Looking at the entries, say how many lines contain the string "with". Offer nothing besides the number.

(Data items)
#####

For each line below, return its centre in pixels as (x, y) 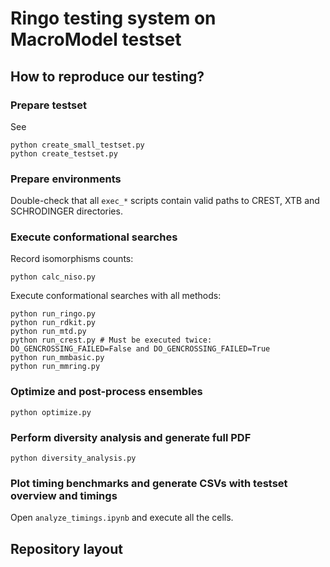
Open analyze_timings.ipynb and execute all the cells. (122, 518)
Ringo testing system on (113, 18)
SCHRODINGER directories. (66, 211)
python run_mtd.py (48, 332)
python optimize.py (51, 412)
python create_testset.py (64, 153)
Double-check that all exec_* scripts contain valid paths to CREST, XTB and (165, 201)
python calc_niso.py (53, 277)
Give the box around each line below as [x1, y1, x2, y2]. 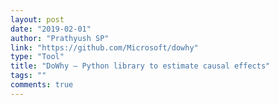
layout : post [10, 14, 65, 25]
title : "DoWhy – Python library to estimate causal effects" [10, 61, 271, 71]
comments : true [10, 80, 74, 90]
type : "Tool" [10, 52, 65, 62]
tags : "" [10, 71, 47, 81]
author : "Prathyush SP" [10, 33, 110, 43]
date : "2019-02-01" [10, 24, 92, 34]
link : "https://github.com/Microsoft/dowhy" [10, 42, 199, 53]
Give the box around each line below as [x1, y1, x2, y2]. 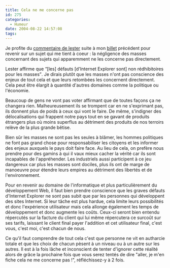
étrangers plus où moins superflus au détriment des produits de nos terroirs [5, 119, 164, 125]
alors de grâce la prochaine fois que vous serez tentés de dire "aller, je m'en [5, 252, 164, 257]
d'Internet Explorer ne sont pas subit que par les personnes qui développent [5, 193, 165, 199]
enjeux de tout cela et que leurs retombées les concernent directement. [5, 77, 155, 83]
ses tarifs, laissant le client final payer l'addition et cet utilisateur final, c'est [5, 220, 162, 226]
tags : [5, 31, 17, 36]
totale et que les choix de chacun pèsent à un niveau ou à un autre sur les [5, 240, 160, 247]
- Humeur [10, 21, 28, 27]
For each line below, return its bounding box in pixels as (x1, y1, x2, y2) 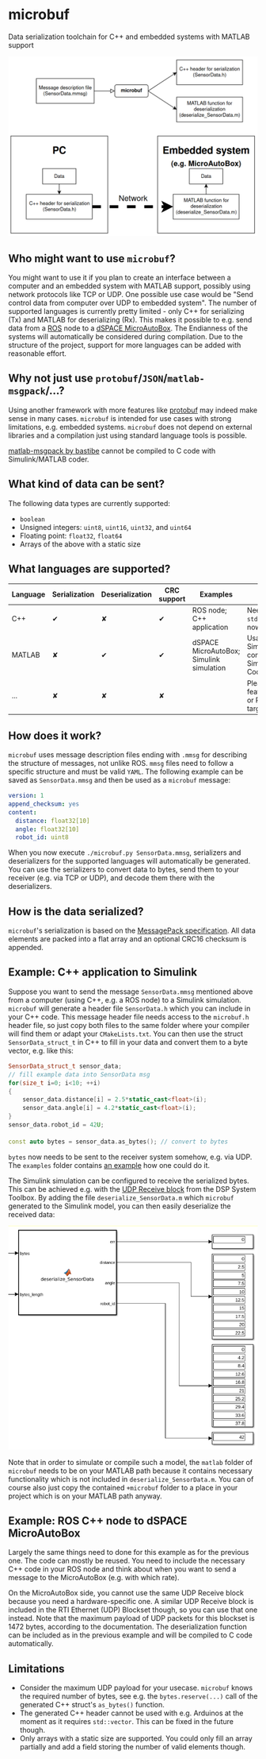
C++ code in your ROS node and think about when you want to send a (8, 1564, 237, 1574)
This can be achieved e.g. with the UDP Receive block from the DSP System (8, 1184, 256, 1193)
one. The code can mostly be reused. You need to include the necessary (8, 1556, 245, 1566)
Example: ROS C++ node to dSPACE (8, 1514, 188, 1527)
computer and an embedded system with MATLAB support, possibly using (8, 281, 251, 291)
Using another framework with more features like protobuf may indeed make (8, 405, 258, 415)
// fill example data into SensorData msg (8, 1070, 150, 1078)
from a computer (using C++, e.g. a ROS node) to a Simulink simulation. (8, 995, 241, 1004)
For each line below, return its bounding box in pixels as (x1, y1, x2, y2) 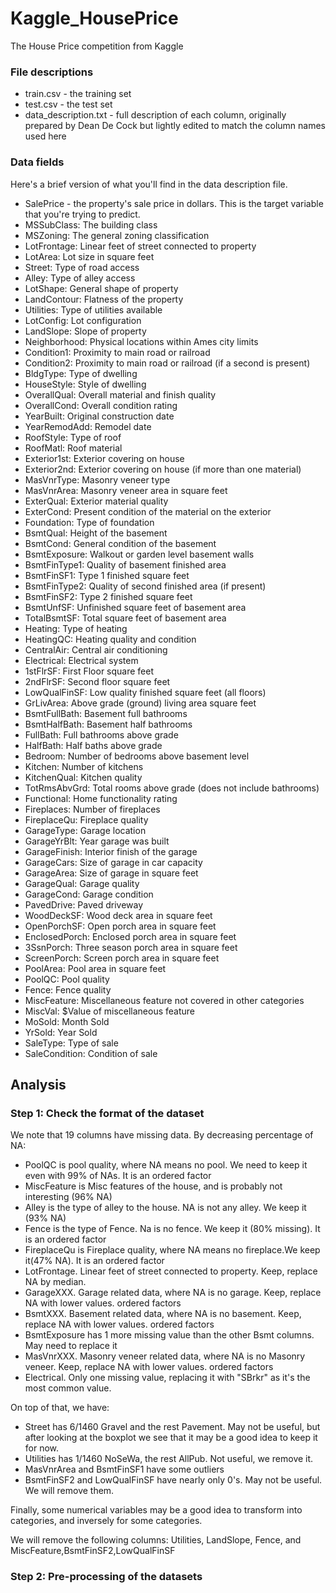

#####

→ SOLUTION TO THIS TASK
3